We can now set the cell formulas using the cubevalue function (see below for the B5 formula). In case you wonder, you can return to line in the formula box but hitting Alt + Enter. Notice as well that my Calendar dimension is in French, so days are given before months (24/02 and not 02/24).

=CUBEVALUE("ThisWorkbookDataModel";"[Measures].[Delta In Process]";
"[Countries].[My Region].["&$A5&"]";
"[Calendar].[Date].[All].["&TEXT(DAY(B$4);"00")&"/"&TEXT(MONTH(B$4);"00")&"/"&TEXT(YEAR(B$4);"0000")&"]")

Then we can extend the formula above all the cells (except France which is not a region but a country, and the total which doesn’t take a region).

Finally, we can insert the Sparkline but using the Insert panel, and click Column inside the Sparklines section. We can format it a bit, selecting the Negative Points option and using Marker Color to set positive values as red and negative values as green.

That’s good, but we can’t make a row for every country (it would be too long). The straightforward way is to use a map.

Give me a map

Most people don’t know that you can plot a map in Excel. I should add that it’s really nice. But there is a trick to make it work.

The first step is to create a new sheet HIDDEN – Map with a pivot table (country and Delta Ratio In Process (7d)). Then, you copy part of it to the blank area on the left. Believe it or not, it can’t work on a pivot table (yet). Then you select this area and go to Insert -> Map -> Filled Map. You get the result below. Now, after selecting the map you can go to Chart Design then Select Data to use the pivot table instead. You can extend it to the bottom to allow the pivot table to extend in the future (you can optionally remove the Grand Total line).

With a bit of makeup, you get the final map. Notably I add a white rectangular shape on the top right because it complains that some countries are not correct (countries that I didn’t care fixing).

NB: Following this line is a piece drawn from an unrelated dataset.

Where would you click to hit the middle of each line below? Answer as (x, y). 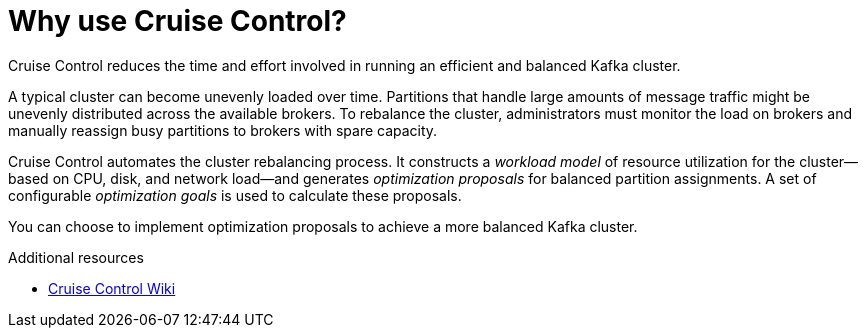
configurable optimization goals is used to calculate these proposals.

Let’s go back to the Wikipedia data

After playing a bit with the dashboard, I asked myself how to compare the situation in Europe versus China. I defined that what matter is the probability the someone is carrying the disease. We can express that using the number of infected people per million inhabitants.

We need a new metric that is the following:

Infected Per Million:=[Last In Process]/[Population In Selection]*1000000

We already have Last In Process, but how to obtain Population In Selection?

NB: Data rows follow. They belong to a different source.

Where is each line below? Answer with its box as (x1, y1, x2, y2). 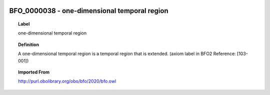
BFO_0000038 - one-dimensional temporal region (9, 6, 168, 15)
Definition (18, 41, 39, 47)
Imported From (18, 69, 50, 75)
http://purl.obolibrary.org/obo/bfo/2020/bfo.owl (18, 78, 116, 84)
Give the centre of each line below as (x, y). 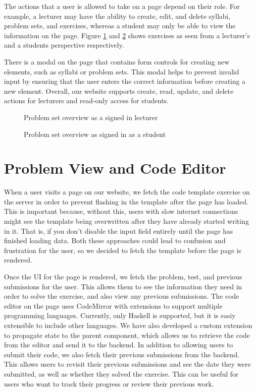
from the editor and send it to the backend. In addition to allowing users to (119, 345)
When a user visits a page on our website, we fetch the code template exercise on (127, 192)
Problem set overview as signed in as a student (95, 134)
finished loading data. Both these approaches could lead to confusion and (115, 240)
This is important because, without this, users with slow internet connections (121, 211)
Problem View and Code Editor (115, 168)
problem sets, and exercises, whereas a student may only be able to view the (120, 26)
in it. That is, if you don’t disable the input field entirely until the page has (119, 230)
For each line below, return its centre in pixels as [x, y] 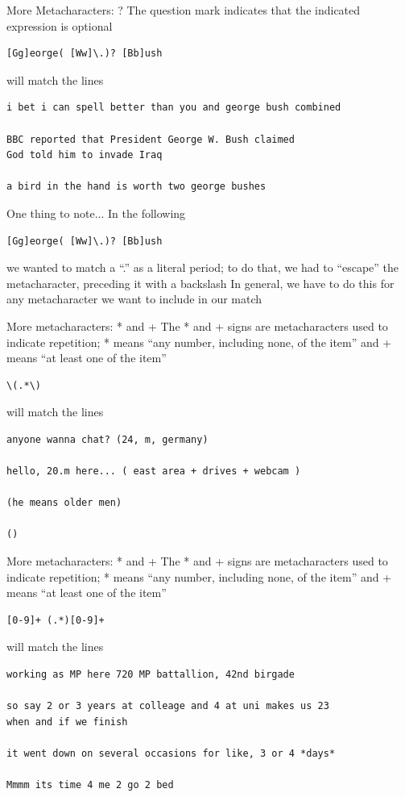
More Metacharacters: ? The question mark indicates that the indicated [184, 10]
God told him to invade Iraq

We will use the SUMX function that sum “row by row” an expression over a table. In our case, the table will be the distinct values of countries. Remember, even for one day, China has many rows (one for each province). The distinct part will deduplicate that. Then, for each country, we will look inside the country table and search the population using the LOOKUPVALUE function.

Population In Selection := SUMX(
DISTINCT('Cases'[Country]);
LOOKUPVALUE('Countries'[Population];
Countries[Country];
'Cases'[Country])
)

Enough of DAX madness for the day. You can congratulate yourself for surviving so far.

I’m always amazed about the insane amount of technologies that Excel hide under the hood. M, DAX, maps, you are only limited by your imagination!